Royal Copenhagen was founded in 1775 to make dinnerware for the Royal family in Denmark. The original design, the plain blue fluted, is still the most popular among collectors. But it is fascinating to see all the different series throughout the times – and also being introduced to a new series that captures all the different designs.
Blue Fluted Plain was Royal Copenhagen’s first dinner service design. Today, 240 years later, it is one of the world’s most famous and desirable porcelain sets. Blue Fluted Plain is still produced as it has been since the beginning, where each piece is treated as a piece of art and is lovingly painted by hand.
But as a luxury set, it comes with a hefty price tag and few can buy s complete set in one go. You inherit some, you have luck and find some in the vintage shop, you get some as a present and you buy some yourself – and you’ll end up with elements of all the different series from Royal Copenhagen. The company then cleverly introduced a mix and match trend.

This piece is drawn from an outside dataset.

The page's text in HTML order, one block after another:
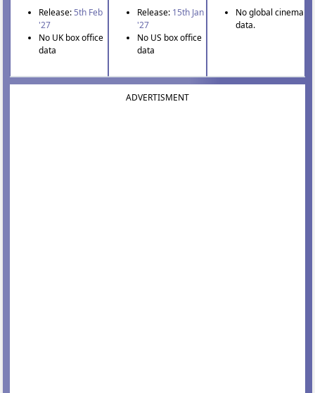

And to take the mix an match trend a step further Royal Copenhagen hired Louise Campbell, a Danish furniture and lighting designer. Campbell is a leading figure in contemporary Danish design and experiments with free, unconstrained forms and new technologies. No wonder she was the one designing ‘Elements’.
Elements has the Blue Fluted Plain pattern, as we know it but dismantled and reassembled into new forms, taking us through 240 years of heritage and craftsmanship. The series fuses tradition and future with a beautiful result.
In addition to the Blue Elements series there’s also the Multicoloured Elements, representing Royal Copenhagen’s young and ultra-modern interpretation of the brand’s mix and match concept. All Elements will work in their own series, but are even more impressive when used in combination with the other patterns from Royal Copenhagen.
With a collection ranging from antique to contemporary you are sure to serve your guests in style. I’m also completely convinced your morning coffee and brunch will taste even better when served in Royal Copenhagen…
Btw. As the blue fluted china design is so popular the design has popped up on more than just porcelain. You can get hold of napkins, candles and even clothing in the striking print.